§ EXTRACTED DATA

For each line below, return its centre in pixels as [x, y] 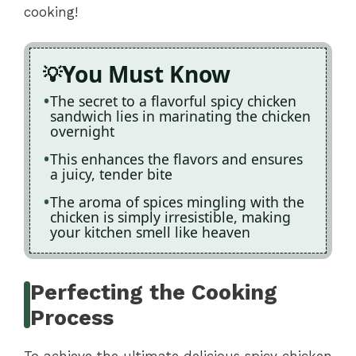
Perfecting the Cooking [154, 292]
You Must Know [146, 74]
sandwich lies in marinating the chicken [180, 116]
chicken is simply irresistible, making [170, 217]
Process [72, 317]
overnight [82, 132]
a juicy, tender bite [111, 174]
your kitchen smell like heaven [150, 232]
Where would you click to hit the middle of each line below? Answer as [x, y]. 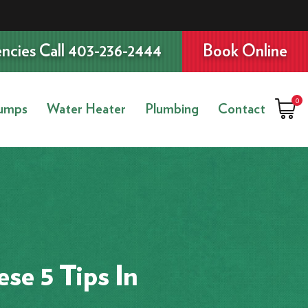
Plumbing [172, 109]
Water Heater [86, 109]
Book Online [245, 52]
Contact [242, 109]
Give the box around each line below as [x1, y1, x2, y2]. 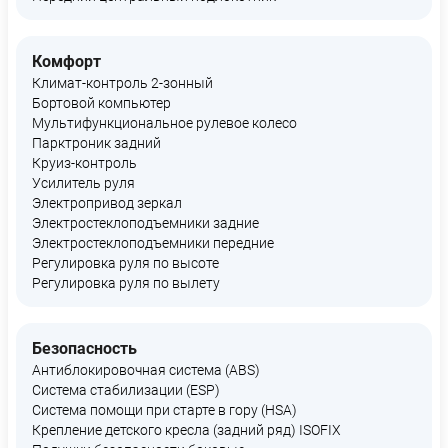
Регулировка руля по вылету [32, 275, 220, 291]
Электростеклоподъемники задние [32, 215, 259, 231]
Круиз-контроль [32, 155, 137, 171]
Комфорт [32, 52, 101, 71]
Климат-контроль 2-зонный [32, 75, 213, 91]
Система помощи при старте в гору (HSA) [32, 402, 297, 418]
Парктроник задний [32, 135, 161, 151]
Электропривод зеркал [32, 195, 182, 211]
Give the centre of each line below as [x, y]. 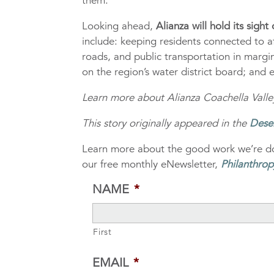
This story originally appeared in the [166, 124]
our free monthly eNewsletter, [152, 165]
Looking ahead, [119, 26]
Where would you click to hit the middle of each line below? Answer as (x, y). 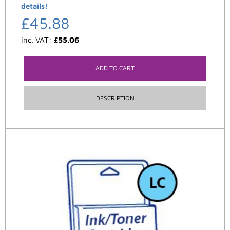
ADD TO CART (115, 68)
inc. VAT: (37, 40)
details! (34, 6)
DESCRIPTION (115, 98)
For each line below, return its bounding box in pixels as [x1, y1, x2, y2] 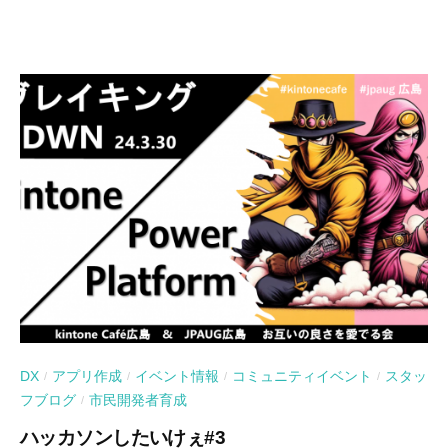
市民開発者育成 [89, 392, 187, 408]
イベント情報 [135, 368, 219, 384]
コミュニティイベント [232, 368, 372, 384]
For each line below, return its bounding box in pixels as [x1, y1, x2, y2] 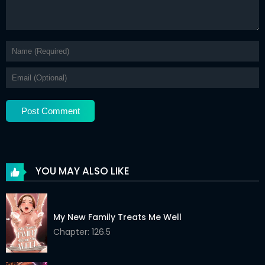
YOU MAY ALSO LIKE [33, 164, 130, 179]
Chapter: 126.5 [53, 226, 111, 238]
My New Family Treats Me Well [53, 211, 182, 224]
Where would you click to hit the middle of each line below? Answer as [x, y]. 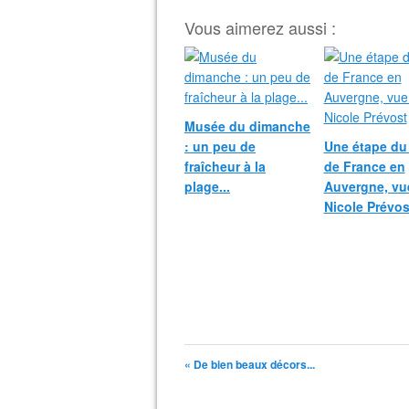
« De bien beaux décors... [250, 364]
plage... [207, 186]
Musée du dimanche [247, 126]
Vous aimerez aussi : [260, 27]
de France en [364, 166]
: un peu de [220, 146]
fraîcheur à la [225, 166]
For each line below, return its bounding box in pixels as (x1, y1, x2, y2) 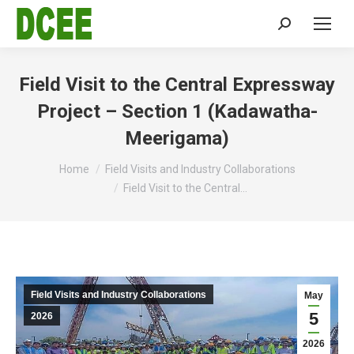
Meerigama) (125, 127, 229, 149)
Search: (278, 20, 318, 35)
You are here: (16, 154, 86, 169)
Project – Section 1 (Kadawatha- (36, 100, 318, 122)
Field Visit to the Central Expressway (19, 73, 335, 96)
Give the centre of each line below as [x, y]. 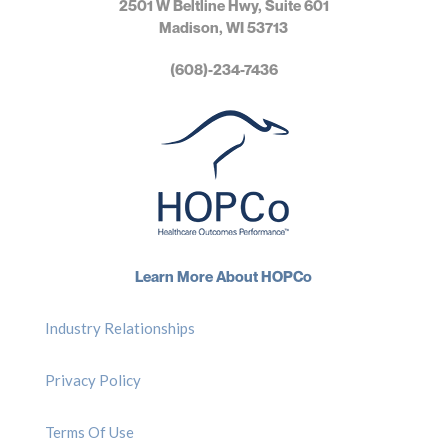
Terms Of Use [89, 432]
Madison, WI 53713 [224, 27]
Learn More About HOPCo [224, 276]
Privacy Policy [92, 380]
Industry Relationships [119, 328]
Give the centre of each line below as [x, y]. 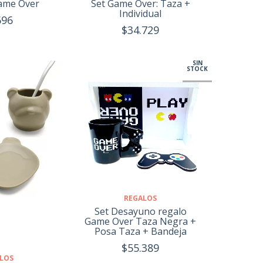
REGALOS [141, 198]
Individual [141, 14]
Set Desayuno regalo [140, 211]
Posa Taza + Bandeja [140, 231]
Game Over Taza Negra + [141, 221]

§ INSTRUCTIONS FOR THE TASK
If a line of the data above holds the string "chicken", count it, then give only the final number.

§ WRITTEN REPLY
2